[TASK TO CARRY OUT] Whenever a line of the records below contains the word "more", copy that line.

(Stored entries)
┌────────

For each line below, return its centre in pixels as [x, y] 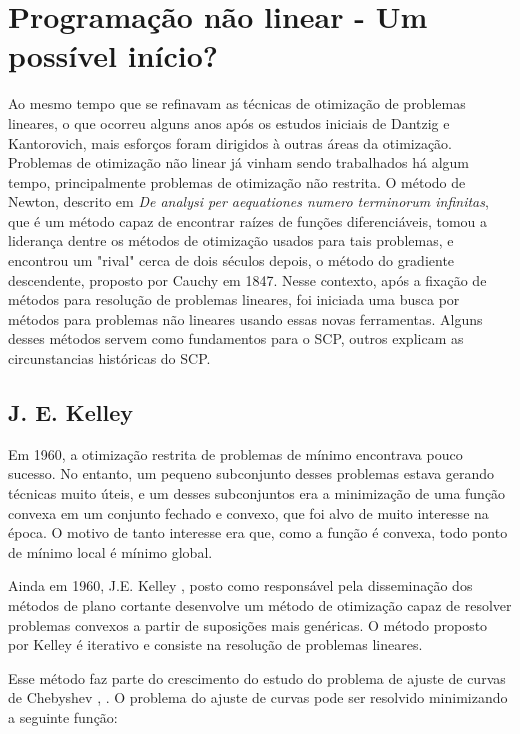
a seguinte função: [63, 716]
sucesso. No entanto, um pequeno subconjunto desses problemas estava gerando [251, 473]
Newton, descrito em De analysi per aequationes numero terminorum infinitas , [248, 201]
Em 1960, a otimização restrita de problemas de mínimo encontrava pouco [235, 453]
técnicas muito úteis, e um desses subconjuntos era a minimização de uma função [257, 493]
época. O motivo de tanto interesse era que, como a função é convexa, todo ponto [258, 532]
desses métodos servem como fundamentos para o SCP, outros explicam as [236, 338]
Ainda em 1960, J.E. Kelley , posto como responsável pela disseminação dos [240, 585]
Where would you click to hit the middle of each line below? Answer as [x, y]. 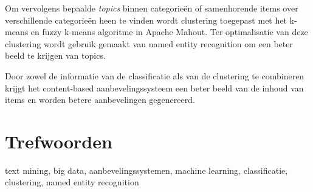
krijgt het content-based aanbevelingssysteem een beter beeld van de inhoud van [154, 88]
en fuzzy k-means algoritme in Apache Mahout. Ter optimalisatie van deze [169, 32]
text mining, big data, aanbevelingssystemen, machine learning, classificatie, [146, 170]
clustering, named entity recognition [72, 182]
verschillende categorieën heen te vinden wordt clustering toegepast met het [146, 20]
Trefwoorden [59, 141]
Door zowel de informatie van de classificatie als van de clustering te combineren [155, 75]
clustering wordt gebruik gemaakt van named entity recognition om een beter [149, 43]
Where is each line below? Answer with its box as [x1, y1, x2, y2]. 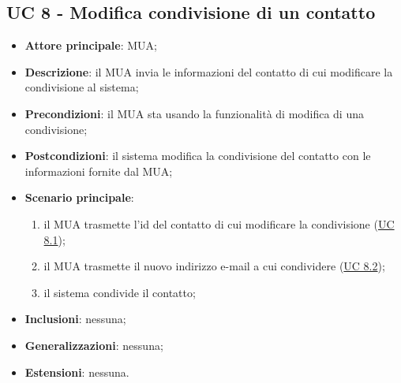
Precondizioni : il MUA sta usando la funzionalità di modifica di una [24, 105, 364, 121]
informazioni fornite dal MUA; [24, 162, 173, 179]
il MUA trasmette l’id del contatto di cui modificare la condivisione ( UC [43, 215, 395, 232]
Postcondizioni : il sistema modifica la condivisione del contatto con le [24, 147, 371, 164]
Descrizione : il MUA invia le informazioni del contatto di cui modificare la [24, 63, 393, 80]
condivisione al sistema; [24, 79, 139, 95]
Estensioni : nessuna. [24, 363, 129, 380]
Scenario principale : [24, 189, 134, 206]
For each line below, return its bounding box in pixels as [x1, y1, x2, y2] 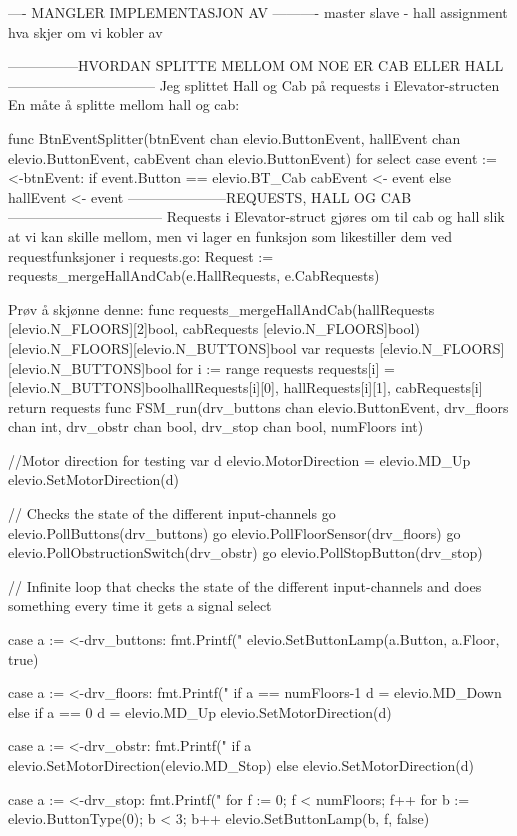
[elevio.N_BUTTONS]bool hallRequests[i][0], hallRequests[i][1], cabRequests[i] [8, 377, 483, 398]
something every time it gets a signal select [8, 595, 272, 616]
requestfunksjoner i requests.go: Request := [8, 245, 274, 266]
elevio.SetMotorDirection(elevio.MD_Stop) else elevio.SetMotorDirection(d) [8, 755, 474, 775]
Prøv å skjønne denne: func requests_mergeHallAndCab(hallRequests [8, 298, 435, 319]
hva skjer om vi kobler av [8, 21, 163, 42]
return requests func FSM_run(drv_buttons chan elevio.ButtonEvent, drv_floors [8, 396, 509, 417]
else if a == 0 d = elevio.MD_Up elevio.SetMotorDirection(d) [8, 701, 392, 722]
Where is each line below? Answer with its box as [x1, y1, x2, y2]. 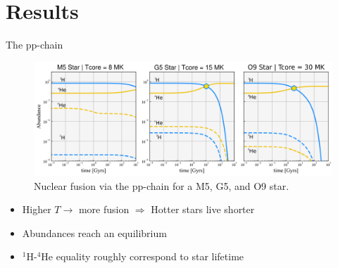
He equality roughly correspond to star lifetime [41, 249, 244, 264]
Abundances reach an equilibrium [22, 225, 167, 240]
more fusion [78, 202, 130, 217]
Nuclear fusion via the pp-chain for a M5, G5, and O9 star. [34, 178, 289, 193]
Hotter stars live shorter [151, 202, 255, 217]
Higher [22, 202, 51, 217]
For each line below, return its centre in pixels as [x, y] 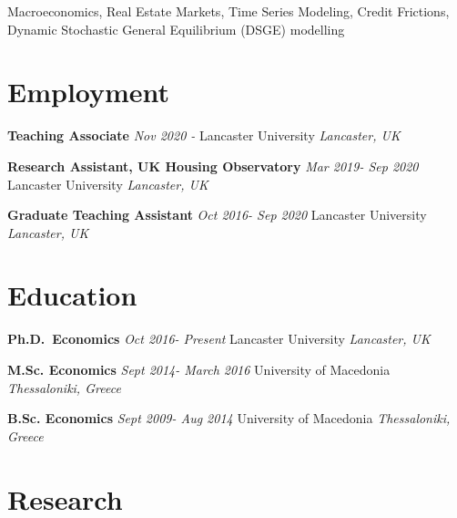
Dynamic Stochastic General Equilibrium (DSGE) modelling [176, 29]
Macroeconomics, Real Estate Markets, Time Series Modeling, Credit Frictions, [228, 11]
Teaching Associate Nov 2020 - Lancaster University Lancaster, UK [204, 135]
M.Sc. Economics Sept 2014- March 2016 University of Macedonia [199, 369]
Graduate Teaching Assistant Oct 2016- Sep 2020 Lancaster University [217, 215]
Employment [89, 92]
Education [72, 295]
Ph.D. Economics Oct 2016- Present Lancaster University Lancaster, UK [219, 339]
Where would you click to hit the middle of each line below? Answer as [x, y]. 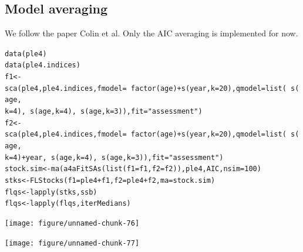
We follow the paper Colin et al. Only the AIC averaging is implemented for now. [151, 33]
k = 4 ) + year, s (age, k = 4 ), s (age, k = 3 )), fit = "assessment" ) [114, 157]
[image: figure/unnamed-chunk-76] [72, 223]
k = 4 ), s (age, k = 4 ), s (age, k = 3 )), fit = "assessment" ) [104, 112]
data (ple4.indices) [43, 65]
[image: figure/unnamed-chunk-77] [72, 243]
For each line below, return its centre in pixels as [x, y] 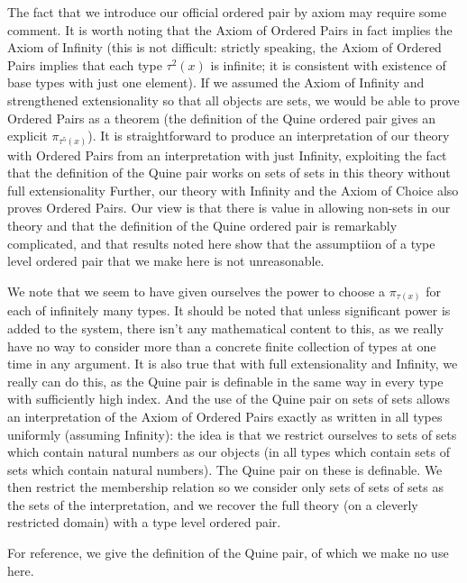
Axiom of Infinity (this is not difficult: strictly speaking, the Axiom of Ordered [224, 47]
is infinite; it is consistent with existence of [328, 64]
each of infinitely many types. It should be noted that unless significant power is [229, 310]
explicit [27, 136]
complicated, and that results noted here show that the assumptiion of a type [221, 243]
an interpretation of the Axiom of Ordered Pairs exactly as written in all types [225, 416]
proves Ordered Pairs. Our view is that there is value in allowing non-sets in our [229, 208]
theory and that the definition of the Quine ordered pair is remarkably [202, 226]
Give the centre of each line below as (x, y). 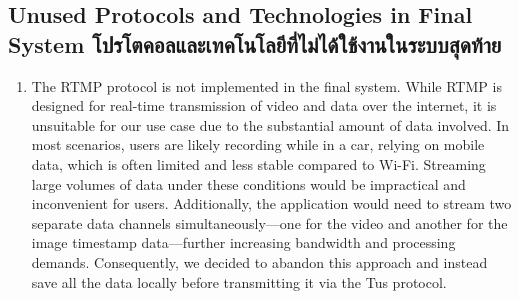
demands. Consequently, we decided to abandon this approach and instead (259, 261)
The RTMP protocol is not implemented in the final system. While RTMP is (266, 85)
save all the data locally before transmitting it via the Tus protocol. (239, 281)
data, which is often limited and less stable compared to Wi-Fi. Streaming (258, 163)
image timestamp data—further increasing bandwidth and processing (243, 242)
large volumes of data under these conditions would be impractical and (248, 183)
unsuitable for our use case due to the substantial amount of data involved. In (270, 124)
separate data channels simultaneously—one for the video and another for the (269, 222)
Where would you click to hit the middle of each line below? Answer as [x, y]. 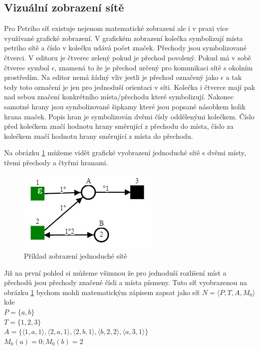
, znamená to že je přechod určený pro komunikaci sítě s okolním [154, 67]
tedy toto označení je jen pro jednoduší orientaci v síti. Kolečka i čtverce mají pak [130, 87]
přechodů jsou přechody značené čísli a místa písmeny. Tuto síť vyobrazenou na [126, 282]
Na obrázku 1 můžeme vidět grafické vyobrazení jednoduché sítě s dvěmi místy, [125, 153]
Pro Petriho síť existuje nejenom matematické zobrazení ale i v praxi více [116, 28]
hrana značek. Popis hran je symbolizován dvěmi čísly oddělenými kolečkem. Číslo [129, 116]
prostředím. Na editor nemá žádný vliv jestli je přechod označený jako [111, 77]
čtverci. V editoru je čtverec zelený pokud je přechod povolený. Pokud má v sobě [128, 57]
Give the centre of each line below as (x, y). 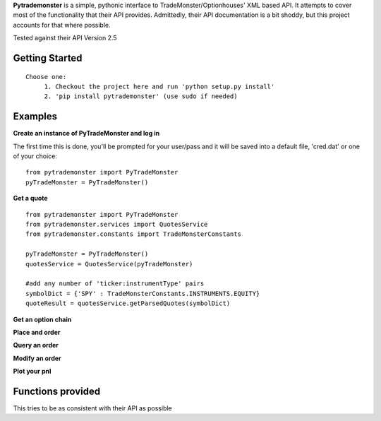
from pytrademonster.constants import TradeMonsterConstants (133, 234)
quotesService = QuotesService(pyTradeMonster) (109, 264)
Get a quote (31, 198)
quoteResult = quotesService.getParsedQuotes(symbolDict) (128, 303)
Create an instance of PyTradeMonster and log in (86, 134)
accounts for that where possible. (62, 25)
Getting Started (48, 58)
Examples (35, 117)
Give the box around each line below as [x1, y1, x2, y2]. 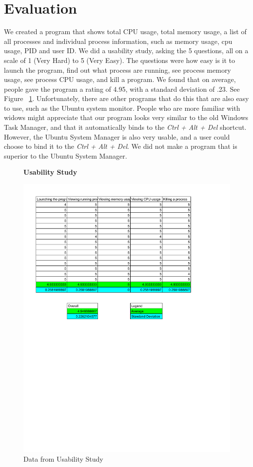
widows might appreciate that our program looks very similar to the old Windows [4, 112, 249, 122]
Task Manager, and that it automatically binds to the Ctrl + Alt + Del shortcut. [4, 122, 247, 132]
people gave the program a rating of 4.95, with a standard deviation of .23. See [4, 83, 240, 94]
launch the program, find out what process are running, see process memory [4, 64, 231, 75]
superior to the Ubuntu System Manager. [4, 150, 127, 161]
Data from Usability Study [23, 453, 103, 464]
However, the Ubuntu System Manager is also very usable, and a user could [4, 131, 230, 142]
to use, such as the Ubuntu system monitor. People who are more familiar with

└────────

[RESULT]
more fusion [78, 202, 130, 217]
to use, such as the Ubuntu system monitor. People who are more familiar with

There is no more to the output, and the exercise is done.